HOME   >   NEWS   >   San Francisco: Tax adjustment for high paying corporations
San Francisco: Tax adjustment for high paying corporations

San Francisco: Tax adjustment for high paying corporations

BY Theresa 12 Nov,2020 Tax Paying

Advertisement

In San Francisco voters overwhelmingly passed several tax measures against property owners and big corporations.

According to a newly approved law, any company’s top management earns 100 times as much as its average employee will have to pay an additional 0.1 percent of its annual business tax. If the CEO earns 200 times as much as the average employee, the surcharge goes up to 0.2 percent, and so on.

33.jpg

Voters also agreed to an overhaul edit of business taxes that would raise rates for many technology companies and impose higher transfer taxes on property sales worth $10 million to $25 million.

“If the upper classes suffer from this, we will not cry for them. “The League of San Francisco voters wrote in its guide.

Wage inequality is rising in California.
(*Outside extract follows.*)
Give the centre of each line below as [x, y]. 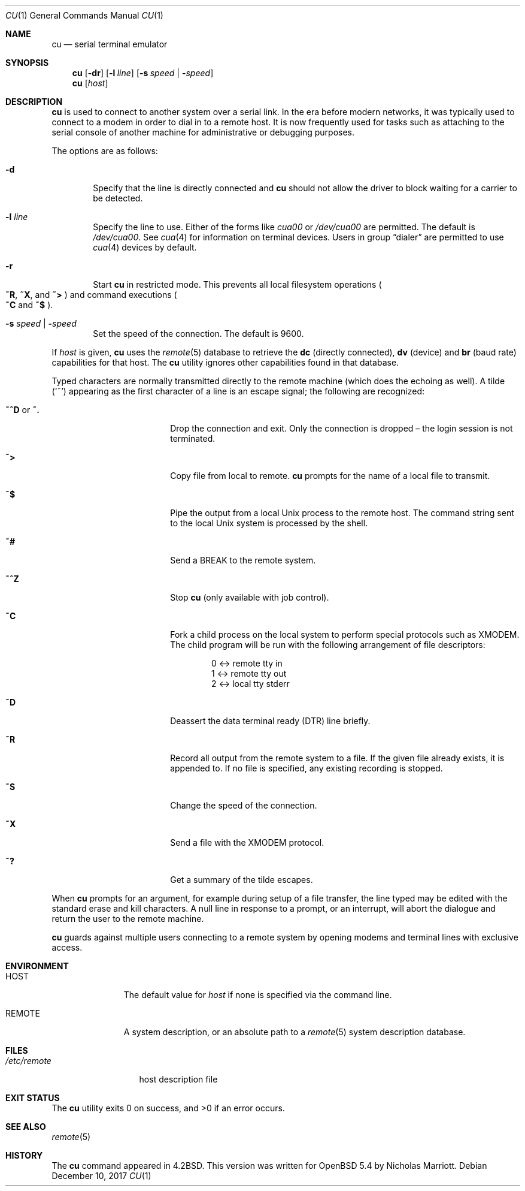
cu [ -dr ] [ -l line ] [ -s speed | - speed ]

But critics say the surcharge a blatant attempt to redistribute wealth and accuse it of self-destructing by raising business taxes during the recession.

Since March, the coronavirus has depressed San Francisco's vibrant economy. Tourists are rare, and employees in the high-tech sector, as well as in the city's main business and financial districts, are leaving or moving to work remotely. Office vacancy rates have risen, and rents in this prohibitively expensive city have fallen to their lowest levels in years.

Advertisement

“During the economic shutdown caused by the outbreak, it is the wrong time to raise taxes”. Said Jim Woodman, President and CEO of the Bay Area Council and business advocacy group.

It is expected that CEO tax will generate $60 million to $140 million each year. Supporters of the bill want most of the money to be spent on health services, while rejecting concerns that the surcharge would drive businesses away, saying the tax is modest compared with the cost of relocation. They hope the tax will prompt companies to review their payment structures and eventually promote nationwide.

For example, Disney CEO Bob Iger’s salary was $48 million in 2019, and it dropped 28 percent compared to the year 2018.

This kind of tax is similar to a supertax on executive pay passed by The Portland, Ore., city council nearly four years ago. The city of San Francisco considered this idea several years ago. In 2014 the state proposed a tax cut for companies that paid executives less than 100 times the median worker, but it failed to pass the legislature.

“This idea didn't get many people’s support because the citizens of San Francisco didn't think it meaningless to tax the CEO.” Political consultant Jim Ross said. “But now things have obviously changed.”